(DATASET RECORDS begins)
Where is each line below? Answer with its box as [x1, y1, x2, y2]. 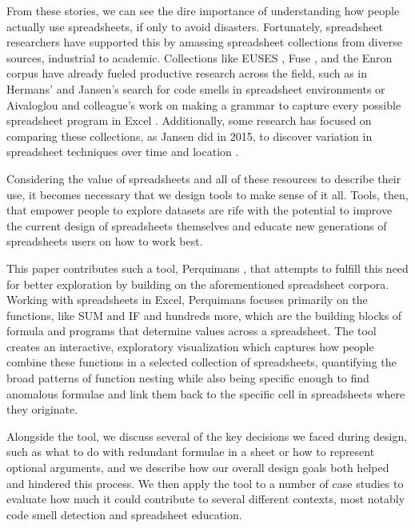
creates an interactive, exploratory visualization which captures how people [6, 338, 374, 354]
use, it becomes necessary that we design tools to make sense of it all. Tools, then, [6, 186, 409, 202]
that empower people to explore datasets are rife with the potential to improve [6, 202, 393, 218]
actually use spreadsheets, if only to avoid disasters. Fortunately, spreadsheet [6, 18, 383, 34]
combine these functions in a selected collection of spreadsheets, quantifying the [6, 354, 397, 370]
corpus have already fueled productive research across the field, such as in [6, 65, 368, 82]
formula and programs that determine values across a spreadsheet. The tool [6, 322, 377, 339]
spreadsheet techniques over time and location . [6, 143, 239, 160]
(DATASET RECORDS ends)
— YOUR INSTRUCTIONS —
Without the pictures, repeat every line of the material above exactly.

— EXERCISE RESPONSE —
Where is each line below? Answer with its box as [x1, y1, x2, y2]. 
creates an interactive, exploratory visualization which captures how people [6, 338, 374, 354]
use, it becomes necessary that we design tools to make sense of it all. Tools, then, [6, 186, 409, 202]
that empower people to explore datasets are rife with the potential to improve [6, 202, 393, 218]
actually use spreadsheets, if only to avoid disasters. Fortunately, spreadsheet [6, 18, 383, 34]
combine these functions in a selected collection of spreadsheets, quantifying the [6, 354, 397, 370]
corpus have already fueled productive research across the field, such as in [6, 65, 368, 82]
formula and programs that determine values across a spreadsheet. The tool [6, 322, 377, 339]
spreadsheet techniques over time and location . [6, 143, 239, 160]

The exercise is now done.